Día de los Muertos, or the Day of the Dead to us English-speaking plebs, is celebrated annually in Mexico on the first two days of November. Ingrained in Mesoamerican culture, the day celebrates both life and death and enables the living to commemorate and remember their deceased loved ones. During the celebrations, vibrantly coloured alters are constructed and then adorned with offerings in the form of sweets, toys, clothes and candles designed to tempt the deceased to return to the world of the living to hear their family’s prayers. The Mexican marigolds (cempasúchiles) that typically bloom just before the Day of the Dead are believed to guide the loved ones soul back to the world of the living, and thus unsurprisingly play a vital role in this tradition. Further offerings occur in the form of the famous sugar skulls, which often bear the name of the deceased across the head in icing.  Finally, many also celebrate by holding graveside vigils, by indulging in the orange-flavoured sweet bread pan de muerto, by displaying clothed, decorated, and colourful skeleton figurines (calacas), and by participating in the Catrina Parade in Mexico City, complete with Catrins or Catrinas costume and face paint.

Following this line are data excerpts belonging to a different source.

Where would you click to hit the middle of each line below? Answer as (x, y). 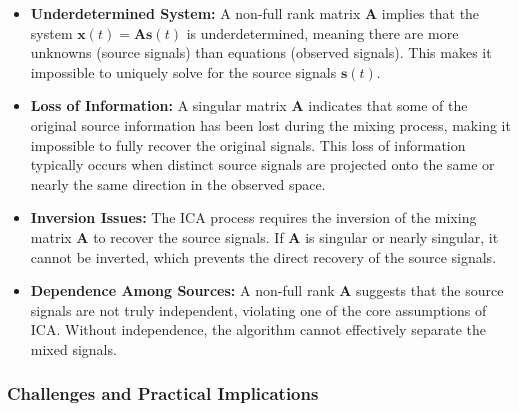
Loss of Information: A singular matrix (158, 105)
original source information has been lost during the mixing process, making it (270, 124)
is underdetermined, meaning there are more (322, 32)
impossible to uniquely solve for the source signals (183, 71)
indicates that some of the (388, 105)
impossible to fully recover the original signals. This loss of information (248, 144)
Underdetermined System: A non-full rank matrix (195, 13)
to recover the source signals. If (188, 236)
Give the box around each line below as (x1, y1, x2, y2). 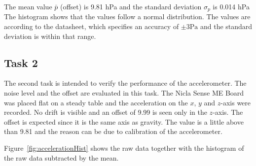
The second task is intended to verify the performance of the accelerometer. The (4, 78, 247, 88)
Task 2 (4, 55, 38, 70)
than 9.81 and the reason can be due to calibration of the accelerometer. (4, 126, 222, 136)
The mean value (4, 1, 52, 11)
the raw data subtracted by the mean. (4, 152, 119, 163)
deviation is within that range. (4, 31, 96, 41)
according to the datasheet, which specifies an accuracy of (4, 21, 179, 32)
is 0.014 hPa (213, 1, 250, 11)

Día de los Muertos - Day of the Dead


La Tomatina, Spain

The expression paint the town red has likely never been used more literally than when referring to the La Tomatina festival, held annually on the last Wednesday in August in the town of Bunol, near Valencia, Spain. Touted as the ‘world’s biggest food fight,’ the event draws eager culinary soldiers, armed with over one hundred metric tons of over-ripe tomatoes ready to be launched into the street, from every corner of the globe. The festival honours the town’s patron saints, Luis Bertran and the Mare de Deu dels Desemparats, and although theories on its origins range from stories of a cheeky food fight among friends to rumours of discontented townspeople attacking city councilmen, one thing is certain: the outcome was so fun that the tradition has continued. Due to popularity in recent years, the festival is now strictly ticketed, so those wishing to take part and put their tomato-grenade skills to the test should get in early. Our advice: pack your Scrubba wash bag to help you clean up afterwards!

La Tomatina


From solar New Year celebrated with slippery water pistol action to raucous food fighting in streets made slick with tomato guts, these celebrations all seem to encapsulate the human spirit through shared values of community, with a common focus on colour, vibrancy, and fun. Join the celebration next time you travel or simply take a little time out to research the culture and community behind your chosen destination to see how the timeless traditions manifest themselves there. You’re bound to learn something wild that will resonate forever!